Objection 3: Strawman

Lastly, some may claim that I have been attacking a strawman. “Of course,” one might object, “the common person’s religious beliefs are unscientific, but you have ignored the well thought out religious views of academic theologians and philosophers. You will have shown that religion and science are in conflict only when you have shown their religious beliefs to be unscientific. After all, you wouldn’t criticize science based on the common person’s understanding of science.” There are numerous responses to this.
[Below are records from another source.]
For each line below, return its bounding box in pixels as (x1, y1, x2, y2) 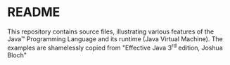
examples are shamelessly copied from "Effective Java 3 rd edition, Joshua (7, 42, 223, 52)
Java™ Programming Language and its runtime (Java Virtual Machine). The (7, 34, 223, 43)
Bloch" (7, 50, 27, 59)
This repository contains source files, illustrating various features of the (7, 27, 215, 36)
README (7, 4, 60, 20)
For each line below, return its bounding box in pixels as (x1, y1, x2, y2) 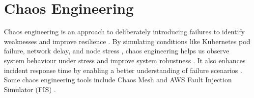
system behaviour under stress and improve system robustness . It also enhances (4, 55, 246, 65)
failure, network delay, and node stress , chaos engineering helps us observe (4, 46, 229, 56)
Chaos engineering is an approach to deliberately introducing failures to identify (4, 26, 245, 37)
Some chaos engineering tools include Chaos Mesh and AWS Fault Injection (4, 74, 232, 85)
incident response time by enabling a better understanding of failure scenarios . (4, 65, 242, 75)
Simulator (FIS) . (4, 84, 56, 94)
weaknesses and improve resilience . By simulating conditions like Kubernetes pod (4, 36, 251, 46)
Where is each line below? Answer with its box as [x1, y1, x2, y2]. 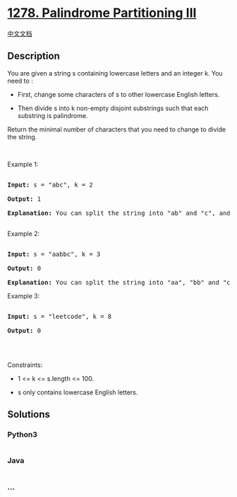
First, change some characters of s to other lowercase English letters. [17, 90, 220, 98]
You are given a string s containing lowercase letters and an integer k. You [7, 69, 224, 77]
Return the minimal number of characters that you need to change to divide [7, 125, 226, 134]
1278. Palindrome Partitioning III [7, 5, 197, 21]
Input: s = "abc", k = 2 [7, 180, 93, 189]
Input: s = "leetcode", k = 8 [7, 312, 112, 320]
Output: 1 [7, 194, 41, 203]
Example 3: [7, 291, 40, 300]
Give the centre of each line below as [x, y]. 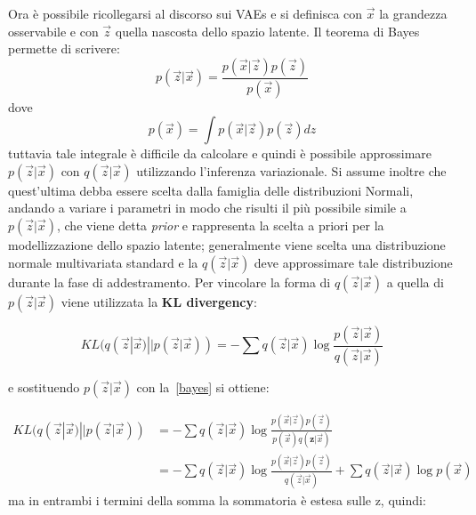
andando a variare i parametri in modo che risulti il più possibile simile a [207, 208]
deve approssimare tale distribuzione [353, 262]
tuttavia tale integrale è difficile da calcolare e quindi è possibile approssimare [220, 153]
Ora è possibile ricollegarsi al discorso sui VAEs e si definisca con [186, 13]
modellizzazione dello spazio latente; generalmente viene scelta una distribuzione [227, 245]
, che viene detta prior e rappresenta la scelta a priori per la [220, 225]
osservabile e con [53, 31]
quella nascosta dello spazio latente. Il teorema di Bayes [267, 31]
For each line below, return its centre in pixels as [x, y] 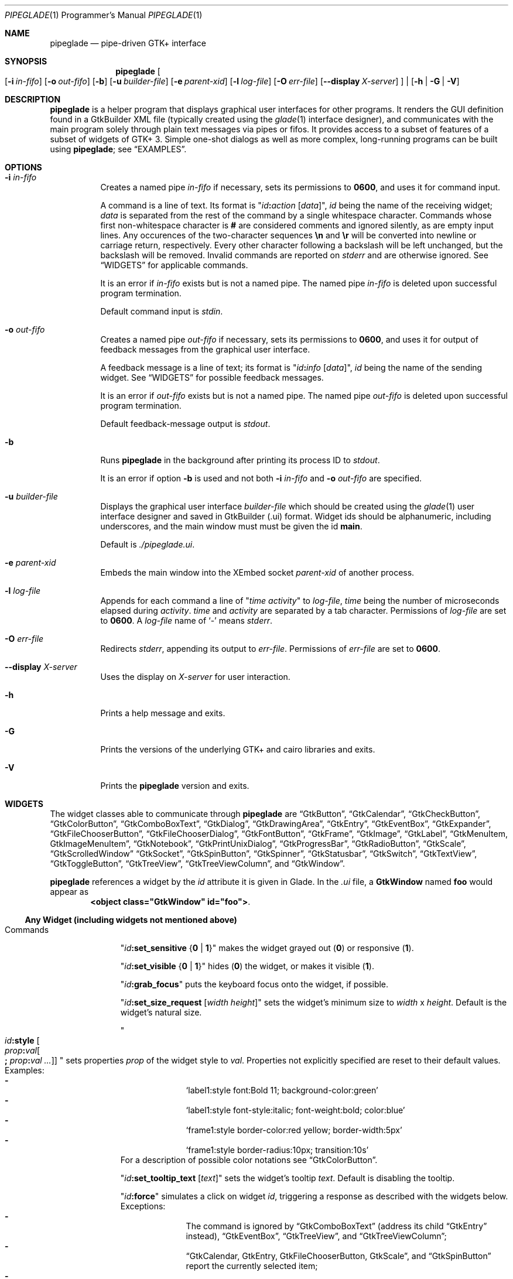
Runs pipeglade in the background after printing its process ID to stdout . [240, 460]
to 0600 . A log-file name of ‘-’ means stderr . [187, 620]
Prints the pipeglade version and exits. [175, 786]
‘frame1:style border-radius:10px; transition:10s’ [277, 1150]
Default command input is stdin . [162, 311]
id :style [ [22, 1040]
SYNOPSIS [26, 61]
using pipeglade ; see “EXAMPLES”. [118, 149]

First of all, the analogy is weak. Yes, I would not criticize science based on the common person’s understanding, but the common person does not practice science — they are not a part of the scientific community and do not determine scientific consensus. The common religious person, on the other hand, is religious, practices religion and is a part of the religious community, and the above doctrines are what the common religious person believes. In fact, the views I am criticizing are confessed in the creeds, are explicitly stated doctrines, embraced by the Pope, and preached by every pastor I know. I may not have shown that the most academically sophisticated religious believers are unscientific, but I cannot be attacking a straw man if I am attacking the views held by the vast majority of practicing and leading members of the religious community.

Second, I believe one would be hard pressed to find a theologian that rejects all the views I have shown are unscientific. A theologian that thinks petionary prayer does nothing, that souls do not exist, that God does not interact with, intervene in, or control the world in any meaningful or important way, and that believes that Jesus performed no miracles and did not rise from the dead — how is such a theologian different from a deist, or even an atheist? I know theologians that reject one or more of these doctrines, but none that reject them all.
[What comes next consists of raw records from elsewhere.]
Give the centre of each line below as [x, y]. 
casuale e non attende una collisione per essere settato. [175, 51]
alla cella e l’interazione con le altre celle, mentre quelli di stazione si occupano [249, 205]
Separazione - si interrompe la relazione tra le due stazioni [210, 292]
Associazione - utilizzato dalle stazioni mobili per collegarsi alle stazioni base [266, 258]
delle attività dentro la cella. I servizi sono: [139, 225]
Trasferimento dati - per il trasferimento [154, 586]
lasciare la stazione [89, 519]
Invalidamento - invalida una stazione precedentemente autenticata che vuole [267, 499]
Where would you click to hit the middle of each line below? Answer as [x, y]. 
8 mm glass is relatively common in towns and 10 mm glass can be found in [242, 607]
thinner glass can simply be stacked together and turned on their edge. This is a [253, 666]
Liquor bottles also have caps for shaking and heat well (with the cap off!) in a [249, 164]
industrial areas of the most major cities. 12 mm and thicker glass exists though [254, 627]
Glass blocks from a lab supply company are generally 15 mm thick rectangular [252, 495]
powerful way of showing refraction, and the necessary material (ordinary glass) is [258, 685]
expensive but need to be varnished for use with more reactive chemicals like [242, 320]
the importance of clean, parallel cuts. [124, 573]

Of course, if a theologian could be found that did reject them all — perhaps they think that all religious language is non-literal or non-propositional and thus think that all such doctrines are not literally true but instead are (as Bart Ehrman termed it in Jesus, Interrupted) “mythically true” — then my argument could not be used to show that their particular brand of religious belief is unscientific. But I admitted that at the beginning of the essay. A religion that is only about ethics and meaning is merely non-scientific, not unscientific. But I dare say if a theologian admitted this — admitted to rejecting such doctrines, in plain English, as literal truths — from any pulpit in the world, they would be run out on a rail.  How can I be strawmanning by not addressing a view that the vast majority of religious practitioners and leaders would openly reject and label as heresy? Individual academics who reject the doctrines I have criticized can save themselves from criticism, but they cannot save all of religion vicariously.
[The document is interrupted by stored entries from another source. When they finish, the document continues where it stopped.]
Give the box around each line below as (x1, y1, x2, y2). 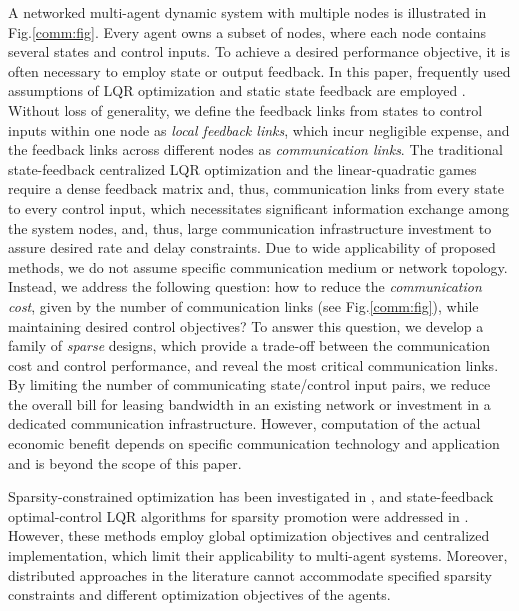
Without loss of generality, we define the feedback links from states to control (8, 99, 483, 120)
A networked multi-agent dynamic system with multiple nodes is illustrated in (8, 2, 487, 22)
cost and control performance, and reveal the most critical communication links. (8, 354, 499, 375)
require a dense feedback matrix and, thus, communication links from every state (8, 178, 504, 199)
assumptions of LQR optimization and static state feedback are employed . (8, 80, 466, 101)
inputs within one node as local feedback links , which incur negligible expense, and (8, 119, 510, 140)
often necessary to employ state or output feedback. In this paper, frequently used (8, 60, 511, 81)
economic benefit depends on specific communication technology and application (8, 433, 500, 454)
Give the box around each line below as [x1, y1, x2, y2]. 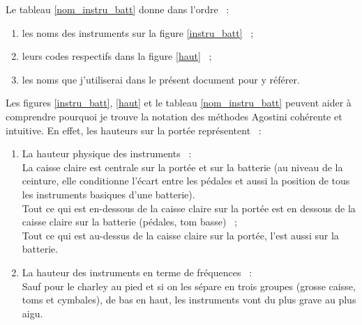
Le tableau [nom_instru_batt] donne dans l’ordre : [6, 2, 229, 16]
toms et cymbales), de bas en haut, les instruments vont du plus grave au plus [22, 292, 356, 307]
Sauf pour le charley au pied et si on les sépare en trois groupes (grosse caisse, [22, 278, 356, 293]
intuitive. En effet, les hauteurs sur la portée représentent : [6, 122, 262, 137]
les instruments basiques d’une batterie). [22, 187, 195, 201]
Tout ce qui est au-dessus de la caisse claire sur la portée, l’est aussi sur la [22, 228, 339, 242]
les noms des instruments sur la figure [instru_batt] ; [22, 25, 254, 40]
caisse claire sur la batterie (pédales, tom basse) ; [22, 214, 237, 229]

Given my arguments, it is undeniable that the beliefs I have criticized are unscientific. And since they, or beliefs like them, are embraced by the vast majority of religious practitioners (including those outside of Christianity), it is undeniable that — contrary to the suggestions of Gould, Ratzsch, Plantinga, and a host of others — religion is, in very important and significant ways, unscientific. Again, not in every way — but it was only the goal of this essay to identify the conflict between religion and science. I believe we can now see exactly where the conflict lies.